FIG. 2 is an attack's kill chain diagram in which the present invention has applicability.

FIG. 3 is a network diagram having a network sniffer in which the present invention has applicability.

FIG. 4 is a sandbox diagram in which the present invention has applicability.

FIG. 5 is a diagram illustrating endpoint snapshot in which the present invention has applicability.

FIG. 6 is a flow diagram illustrating a preferred embodiment of the present invention.

FIG. 7 is a block diagram illustrating a method of analyzing attack traces or evidences in the present invention.

DETAILED DESCRIPTION OF THE INVENTION

FIG. 1 illustrates an environment in which the present invention has applicability. A plurality of computers are interconnected in a closed proprietary network, and through a router the network is accessible via Internet. As illustrated in FIG. 1, there are computer devices 101, 102, and 10n, such as desktop computer, sever computer, or handhold computer device or IOT devices, or virtual computers (VM). They are linked through the switch 184, that can be a physical switch or a virtual switch or a wired connection switch or a wireless switch. The link to the switch 184 can be physical wired link or wireless link. This switch 184 linked with a firewall 187, it can be hardware firewall or software firewall, or virtual firewall. After firewall 187, the network goes through router(s) 186, it can be hardware router(s) or software routine(s) or virtual routine(s). It then connects to the Internet 185.

FIG. 2 illustrates a typical attack, especially an advanced persistent threat (APT), a kill chain.

In FIG. 2, symbol 201 represents a reconnaissance, finding weakness to lock down target. There are many types of weaknesses, such as a network protocol vulnerabilities, operating system's vulnerabilities, application vulnerabilities, infections by malwares or planted backdoors. This step could be lengthy and various reconnaissance tools could be used. It leaves some traces or evidences along with a reconnaissance process. Those traces or evidences, event that might be scattered and tiny, are good sources for collection and analysis for detecting what the attacker is getting. They could lead to discover what weakness the attacker is discovering or has discovered.

In FIG. 2, symbol 202 represents a weaponization that an attacker writes a shell code to exploit the weakness found by the attacker.
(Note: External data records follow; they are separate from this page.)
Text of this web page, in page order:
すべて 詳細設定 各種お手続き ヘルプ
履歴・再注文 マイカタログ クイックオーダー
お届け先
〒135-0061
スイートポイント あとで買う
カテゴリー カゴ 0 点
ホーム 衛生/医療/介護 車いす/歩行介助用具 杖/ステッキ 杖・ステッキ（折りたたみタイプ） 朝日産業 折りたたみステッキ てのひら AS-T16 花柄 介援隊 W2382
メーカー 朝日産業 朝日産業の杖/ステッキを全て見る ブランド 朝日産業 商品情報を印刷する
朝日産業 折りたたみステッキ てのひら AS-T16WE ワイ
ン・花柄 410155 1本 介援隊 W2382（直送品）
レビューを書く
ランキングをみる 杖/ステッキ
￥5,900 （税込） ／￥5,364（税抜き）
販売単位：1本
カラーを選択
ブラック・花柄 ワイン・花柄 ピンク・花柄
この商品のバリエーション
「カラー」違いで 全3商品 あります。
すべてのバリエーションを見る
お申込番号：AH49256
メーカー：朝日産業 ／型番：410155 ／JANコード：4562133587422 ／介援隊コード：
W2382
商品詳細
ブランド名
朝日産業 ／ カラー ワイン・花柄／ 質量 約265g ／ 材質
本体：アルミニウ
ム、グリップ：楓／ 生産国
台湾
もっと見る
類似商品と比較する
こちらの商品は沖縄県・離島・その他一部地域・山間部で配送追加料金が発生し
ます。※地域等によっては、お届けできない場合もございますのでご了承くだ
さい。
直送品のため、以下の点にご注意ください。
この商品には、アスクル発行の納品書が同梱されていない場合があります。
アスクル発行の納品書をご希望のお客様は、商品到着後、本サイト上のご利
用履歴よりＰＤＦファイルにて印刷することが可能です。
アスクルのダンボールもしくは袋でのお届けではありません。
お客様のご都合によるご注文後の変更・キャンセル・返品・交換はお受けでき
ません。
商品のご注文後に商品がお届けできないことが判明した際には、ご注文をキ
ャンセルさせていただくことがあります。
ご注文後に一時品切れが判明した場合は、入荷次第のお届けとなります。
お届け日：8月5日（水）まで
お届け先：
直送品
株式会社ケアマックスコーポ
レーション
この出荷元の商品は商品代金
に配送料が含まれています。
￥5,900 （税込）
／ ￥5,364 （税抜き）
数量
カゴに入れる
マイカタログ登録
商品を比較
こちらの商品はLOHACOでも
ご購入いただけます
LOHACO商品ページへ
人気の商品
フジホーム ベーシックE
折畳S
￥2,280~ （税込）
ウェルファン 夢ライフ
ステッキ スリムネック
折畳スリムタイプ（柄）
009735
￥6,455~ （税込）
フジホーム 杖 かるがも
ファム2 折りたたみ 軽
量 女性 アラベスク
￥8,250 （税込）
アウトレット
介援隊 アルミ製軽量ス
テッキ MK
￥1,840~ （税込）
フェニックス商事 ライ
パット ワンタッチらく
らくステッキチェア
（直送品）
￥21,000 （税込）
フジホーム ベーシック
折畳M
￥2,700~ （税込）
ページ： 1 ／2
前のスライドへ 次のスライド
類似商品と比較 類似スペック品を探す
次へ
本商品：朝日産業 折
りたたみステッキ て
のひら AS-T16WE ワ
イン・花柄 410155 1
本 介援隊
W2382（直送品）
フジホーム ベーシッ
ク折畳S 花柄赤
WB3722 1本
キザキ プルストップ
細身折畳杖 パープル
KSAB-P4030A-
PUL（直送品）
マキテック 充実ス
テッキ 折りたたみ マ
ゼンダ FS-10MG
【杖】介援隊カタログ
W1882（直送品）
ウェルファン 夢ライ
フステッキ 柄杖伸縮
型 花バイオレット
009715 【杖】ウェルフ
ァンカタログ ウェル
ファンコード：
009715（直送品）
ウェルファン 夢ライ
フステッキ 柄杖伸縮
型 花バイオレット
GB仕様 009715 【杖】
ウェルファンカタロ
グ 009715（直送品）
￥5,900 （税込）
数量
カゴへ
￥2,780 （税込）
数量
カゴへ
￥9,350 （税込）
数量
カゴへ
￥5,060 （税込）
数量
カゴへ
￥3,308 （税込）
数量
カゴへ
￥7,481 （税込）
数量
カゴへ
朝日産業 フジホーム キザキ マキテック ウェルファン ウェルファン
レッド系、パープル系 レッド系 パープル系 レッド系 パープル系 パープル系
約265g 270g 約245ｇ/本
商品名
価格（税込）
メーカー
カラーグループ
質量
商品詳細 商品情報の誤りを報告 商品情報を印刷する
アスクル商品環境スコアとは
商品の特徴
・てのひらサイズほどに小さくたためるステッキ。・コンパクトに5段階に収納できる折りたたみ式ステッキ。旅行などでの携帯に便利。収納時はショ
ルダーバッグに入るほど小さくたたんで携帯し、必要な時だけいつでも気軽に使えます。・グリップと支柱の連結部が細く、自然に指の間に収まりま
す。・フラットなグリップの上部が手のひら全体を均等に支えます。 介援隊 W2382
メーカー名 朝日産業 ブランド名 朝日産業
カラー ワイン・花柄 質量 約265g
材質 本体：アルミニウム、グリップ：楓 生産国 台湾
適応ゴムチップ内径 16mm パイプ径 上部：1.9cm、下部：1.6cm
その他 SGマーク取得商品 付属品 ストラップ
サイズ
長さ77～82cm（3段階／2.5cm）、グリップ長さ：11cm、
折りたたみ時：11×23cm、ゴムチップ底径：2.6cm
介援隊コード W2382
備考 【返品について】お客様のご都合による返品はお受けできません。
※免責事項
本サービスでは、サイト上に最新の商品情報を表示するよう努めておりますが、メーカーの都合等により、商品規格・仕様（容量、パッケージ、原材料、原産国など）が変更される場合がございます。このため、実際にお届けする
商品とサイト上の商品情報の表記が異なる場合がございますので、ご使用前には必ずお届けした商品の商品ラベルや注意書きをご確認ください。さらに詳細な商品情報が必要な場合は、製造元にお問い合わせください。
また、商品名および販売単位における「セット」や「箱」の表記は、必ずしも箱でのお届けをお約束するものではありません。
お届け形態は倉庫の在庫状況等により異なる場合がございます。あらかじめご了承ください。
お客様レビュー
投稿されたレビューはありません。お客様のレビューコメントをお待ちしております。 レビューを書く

The shell code is specially crafted by the attacker. The shell code could be a completed program file or a small script of codes that runs inside other live processes through code injection. The shell code utilizes system or application or network vulnerability and can hide from existing security products or solutions, such as IDS/IPS, firewall, and antivirus software. It usually also hides from a sandbox analyzer.

In FIG. 2, symbol 203 represents a delivery, spreading the shell code to targets. It can be delivered through network protocol vulnerabilities, through email attachments or web downloading, or simply over network file sharing, etc.

In FIG. 2, symbol 204 represents an exploitation, executing the shell code. Sometimes, a shell code execution doesn't trig events, such as a new process creation and a network port opening.

In FIG. 2, symbol 205 represents an installation, installing backdoor Trojan. Most of succeeded attacks leave some backdoors for later on further exploitation and this makes the infected endpoint weaker.

In FIG. 2, symbol 206 represents a command-and-control (C&C), harvesting stolen data and/or launching attacks. An attacker, at this stage, has successfully broken into the victim's network system, deployed one or more backdoor(s), and now communicates with its command and control center for further instructions.

In FIG. 2, symbol 207 represents an action on objectives, completing its attacking goal. The goal could be stealing important data from victim's network system or simply damaging a system.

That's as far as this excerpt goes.